Don’t laugh! Bit serial machines used an amazingly low number of flip-flops (less than twenty in the case of the LGP-30). Most of the logic was done using diode-resistor AND and OR logic plus an occassional invertor. Flip-flops provided as many of the inverted signals as possible to cut down on transistors. Several of the first transistor computers built had less than a hundred transistors.
The 2N2/256 name is a nod to ham homebrewer Jim Kortge (K8IQY) who designed a QRP rig called the 2N2/40 for a design contest about ten years ago. The contest objective was to design and build a functional amateur radio transceiver, using a maximum of 22, 2N2222 type transistors. My long-term challenge is to build a complete functional computer, including memory, using no more than 256 2N2222-ish transistors. Of course there will be a pile of si diodes, resistors and capacitors involved, but the idea is to keep the number of active components down -- if only so this beast will fit in the boot of my car! Toward that end, I am building everything to fit in 350mm cube modules.
I've scavenged the web for information on bit-serial magnetic drum/disk machines of the Elder Years, and I think I have a pretty good notion of how they worked (mostly very slowly).

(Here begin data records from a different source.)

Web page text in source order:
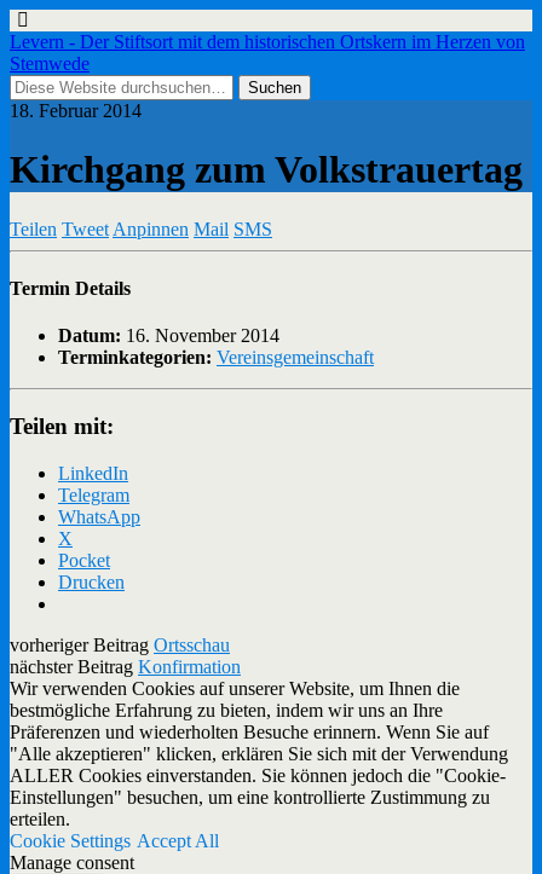
Levern - Der Stiftsort mit dem historischen Ortskern im Herzen von
Stemwede
18. Februar 2014
Kirchgang zum Volkstrauertag
Teilen Tweet Anpinnen Mail SMS
Termin Details
Datum: 16. November 2014
Terminkategorien: Vereinsgemeinschaft
Teilen mit:
LinkedIn
Telegram
WhatsApp
X
Pocket
Drucken
vorheriger Beitrag Ortsschau
nächster Beitrag Konfirmation
Wir verwenden Cookies auf unserer Website, um Ihnen die
bestmögliche Erfahrung zu bieten, indem wir uns an Ihre
Präferenzen und wiederholten Besuche erinnern. Wenn Sie auf
"Alle akzeptieren" klicken, erklären Sie sich mit der Verwendung
ALLER Cookies einverstanden. Sie können jedoch die "Cookie-
Einstellungen" besuchen, um eine kontrollierte Zustimmung zu
erteilen.
Cookie Settings Accept All
Manage consent
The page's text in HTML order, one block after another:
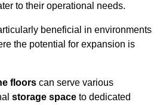
to their operational needs.
beneficial in environments
the potential for expansion is
floors can serve various
storage space to dedicated
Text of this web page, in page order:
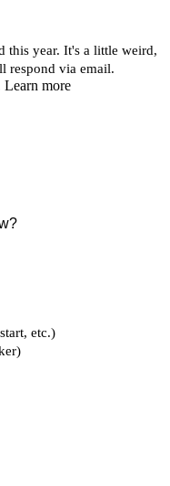
this year. It's a little weird,
respond via email.
Learn more
etc.)
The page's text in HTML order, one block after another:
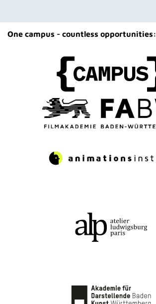
One campus - countless opportunities:
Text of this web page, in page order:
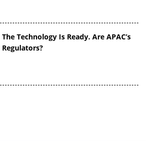
The Technology Is Ready. Are APAC’s
Regulators?
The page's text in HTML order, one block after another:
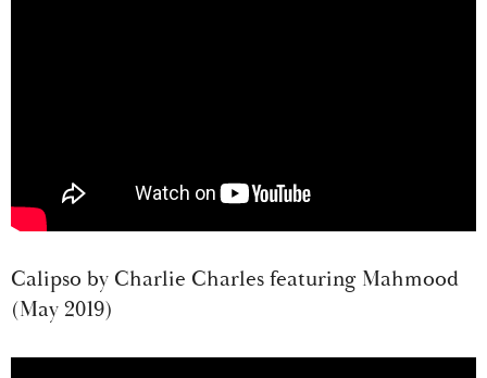
Calipso by Charlie Charles featuring Mahmood
(May 2019)
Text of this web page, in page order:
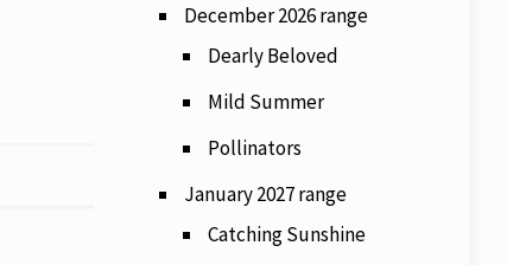
December 2026 range
Dearly Beloved
Mild Summer
Pollinators
January 2027 range
Catching Sunshine
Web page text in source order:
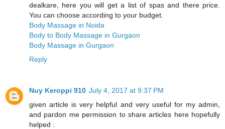
dealkare, here you will get a list of spas and there price.
You can choose according to your budget.
Body Massage in Noida
Body to Body Massage in Gurgaon
Body Massage in Gurgaon
Reply
Nuy Keroppi 910 July 4, 2017 at 9:37 PM
given article is very helpful and very useful for my admin,
and pardon me permission to share articles here hopefully
helped :

What I haven't been able to get a handle on (yet) is how to make a serviceable magnetic drum/disk. To get things going I reckon I’ll emulate the drum with some CMOS shift registers so I don't have to debug both the logic and the magnetic read/write electronics at the same time.
That leaves the CPU. So, this month my goal is to build enough flip-flops and logic to implement a basic 16-bit ALU with 2's complement arithmetic and logical functions. This in itself wouldn’t be much more than a weekend project but for the fact that everything has to be done bit-serially!